◆ Data section:
——

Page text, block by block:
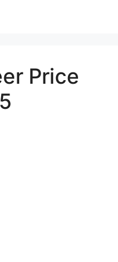
Price
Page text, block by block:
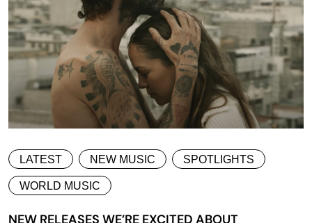
LATEST NEW MUSIC SPOTLIGHTS
WORLD MUSIC
NEW RELEASES WE’RE EXCITED ABOUT
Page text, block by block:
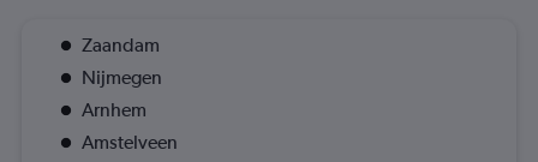
Zaandam
Nijmegen
Arnhem
Amstelveen
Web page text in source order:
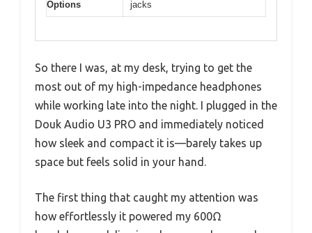
Options
jacks
So there I was, at my desk, trying to get the
most out of my high-impedance headphones
while working late into the night. I plugged in the
Douk Audio U3 PRO and immediately noticed
how sleek and compact it is—barely takes up
space but feels solid in your hand.
The first thing that caught my attention was
how effortlessly it powered my 600Ω
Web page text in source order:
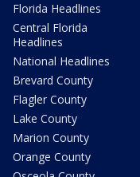
Florida Headlines
Central Florida
Headlines
National Headlines
Brevard County
Flagler County
Lake County
Marion County
Orange County
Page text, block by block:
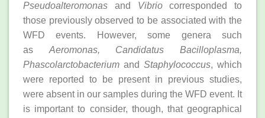
Pseudoalteromonas and Vibriocorresponded to
those previously observed to be associated with the
WFD events. However, some genera such
as Aeromonas, Candidatus Bacilloplasma,
Phascolarctobacterium and Staphylococcus, which
were reported to be present in previous studies,
were absent in our samples during the WFD event. It
is important to consider, though, that geographical
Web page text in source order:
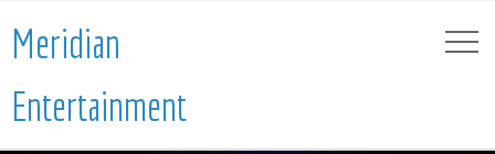
Meridian
Entertainment
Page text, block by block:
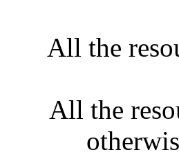
All the
All the
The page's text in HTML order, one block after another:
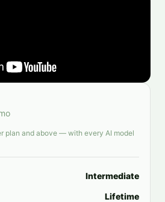
plan and above — with every AI model
Intermediate
Lifetime
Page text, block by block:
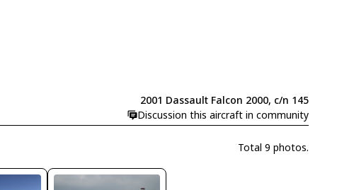
2001 Dassault Falcon 2000, c/n 145
Discussion this aircraft in community
Total 9 photos.
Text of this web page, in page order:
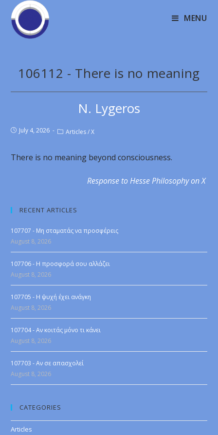
MENU
106112 - There is no meaning
N. Lygeros
July 4, 2026 Articles / X
There is no meaning beyond consciousness.
Response to Hesse Philosophy on X
RECENT ARTICLES
107707 - Μη σταματάς να προσφέρεις
August 8, 2026
107706 - Η προσφορά σου αλλάζει
August 8, 2026
107705 - Η ψυχή έχει ανάγκη
August 8, 2026
107704 - Αν κοιτάς μόνο τι κάνει
August 8, 2026
107703 - Αν σε απασχολεί
August 8, 2026
CATEGORIES
Articles
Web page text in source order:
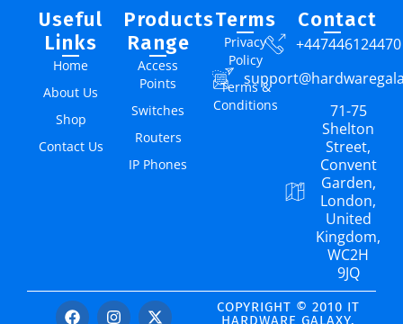
Useful
Links
Home
About Us
Shop
Contact Us
Products
Range
Access
Points
Switches
Routers
IP Phones
Terms
Privacy
Policy
Terms &
Conditions
Contact
+447446124470
71-75
Shelton
Street,
Convent
Garden,
London,
United
Kingdom,
WC2H
9JQ
COPYRIGHT © 2010 IT
HARDWARE GALAXY.
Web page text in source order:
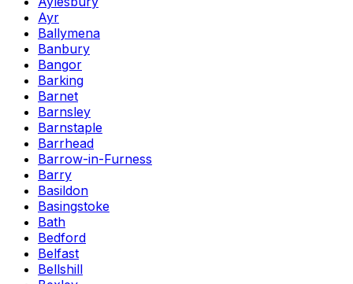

——

◆ What the task asks: When you return the listing, keep each line exact and leave the pictures out.

◆ Exercise result:
Page text, block by block:
Price
Page text, block by block:
LATEST NEW MUSIC SPOTLIGHTS
WORLD MUSIC
NEW RELEASES WE’RE EXCITED ABOUT
Page text, block by block:
Zaandam
Nijmegen
Arnhem
Amstelveen
Web page text in source order:
Options
jacks
So there I was, at my desk, trying to get the
most out of my high-impedance headphones
while working late into the night. I plugged in the
Douk Audio U3 PRO and immediately noticed
how sleek and compact it is—barely takes up
space but feels solid in your hand.
The first thing that caught my attention was
how effortlessly it powered my 600Ω
Web page text in source order:
Florida Headlines
Central Florida
Headlines
National Headlines
Brevard County
Flagler County
Lake County
Marion County
Orange County
Page text, block by block:
Pseudoalteromonas and Vibriocorresponded to
those previously observed to be associated with the
WFD events. However, some genera such
as Aeromonas, Candidatus Bacilloplasma,
Phascolarctobacterium and Staphylococcus, which
were reported to be present in previous studies,
were absent in our samples during the WFD event. It
is important to consider, though, that geographical
Web page text in source order:
Meridian
Entertainment
Page text, block by block:
All the
All the
The page's text in HTML order, one block after another:
plan and above — with every AI model
Intermediate
Lifetime
Page text, block by block:
2001 Dassault Falcon 2000, c/n 145
Discussion this aircraft in community
Total 9 photos.
Text of this web page, in page order:
MENU
106112 - There is no meaning
N. Lygeros
July 4, 2026 Articles / X
There is no meaning beyond consciousness.
Response to Hesse Philosophy on X
RECENT ARTICLES
107707 - Μη σταματάς να προσφέρεις
August 8, 2026
107706 - Η προσφορά σου αλλάζει
August 8, 2026
107705 - Η ψυχή έχει ανάγκη
August 8, 2026
107704 - Αν κοιτάς μόνο τι κάνει
August 8, 2026
107703 - Αν σε απασχολεί
August 8, 2026
CATEGORIES
Articles
Web page text in source order:
Useful
Links
Home
About Us
Shop
Contact Us
Products
Range
Access
Points
Switches
Routers
IP Phones
Terms
Privacy
Policy
Terms &
Conditions
Contact
+447446124470
71-75
Shelton
Street,
Convent
Garden,
London,
United
Kingdom,
WC2H
9JQ
COPYRIGHT © 2010 IT
HARDWARE GALAXY.
Web page text in source order:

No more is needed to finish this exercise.